Avoid semantic duplicates that waste training budget:

Python
from sentence_transformers import SentenceTransformer
import numpy as np

def diversity_filter(examples: list[dict], similarity_threshold=0.85) -> list[dict]:
    """Remove examples with very similar user prompts."""
    encoder = SentenceTransformer("all-MiniLM-L6-v2")

    prompts = []
    for ex in examples:
        user_msgs = [m["content"] for m in ex["messages"] if m["role"] == "user"]
        prompts.append(user_msgs[0] if user_msgs else "")

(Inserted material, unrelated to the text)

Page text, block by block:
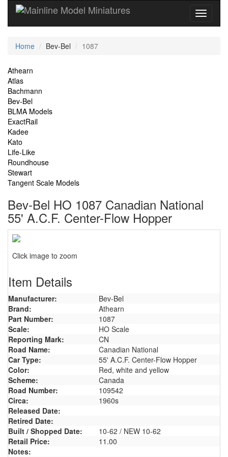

    embeddings = encoder.encode(prompts, batch_size=64, show_progress_bar=True)
    norms = np.linalg.norm(embeddings, axis=1, keepdims=True)
    embeddings_normalized = embeddings / norms

    keep = []
    kept_embeddings = []

    for i, (example, emb) in enumerate(zip(examples, embeddings_normalized)):
        if not kept_embeddings:
            keep.append(example)
            kept_embeddings.append(emb)
            continue

        similarities = np.array(kept_embeddings) @ emb
        if similarities.max() < similarity_threshold:
            keep.append(example)
            kept_embeddings.append(emb)

    print(f"After diversity filter: {len(keep)} / {len(examples)}")
    return keep

Limitations of Synthetic Data

Bias inheritance: Synthetic data inherits biases from the generator model. If GPT-4o has misconceptions about a drug, those propagate to training data.

Hallucination risk: The generator can produce plausible-sounding but incorrect medical information. Always have a domain expert review a sample before using synthetic medical data.

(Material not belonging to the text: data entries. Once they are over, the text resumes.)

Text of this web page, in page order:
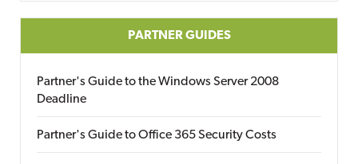
PARTNER GUIDES
Partner's Guide to the Windows Server 2008
Deadline
Partner's Guide to Office 365 Security Costs
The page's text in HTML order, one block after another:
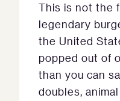
This is not the
legendary
the United
popped out of
than you can
doubles,
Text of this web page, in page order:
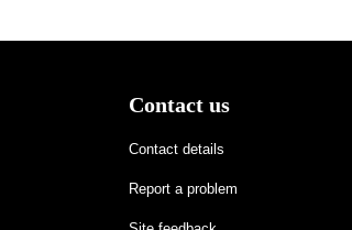
Contact us
Contact details
Report a problem
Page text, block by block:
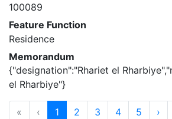
100089
Feature Function
Residence
Memorandum
{"designation":"Rhariet el
el Rharbiye"}
« ‹ 1 2 3 4 5 ›

Distribution shift: The generator produces examples based on its training distribution — it may not cover the edge cases your users actually encounter.

Practical approach:

  1. Generate synthetic data for common, well-covered queries
  2. Collect human-labeled data for critical edge cases and rare scenarios
  3. Have experts audit a random 5–10% of synthetic examples
  4. Use synthetic to reach scale; human-labeled data for quality anchoring

Synthetic data works best as a volume booster on top of a smaller human-labeled core.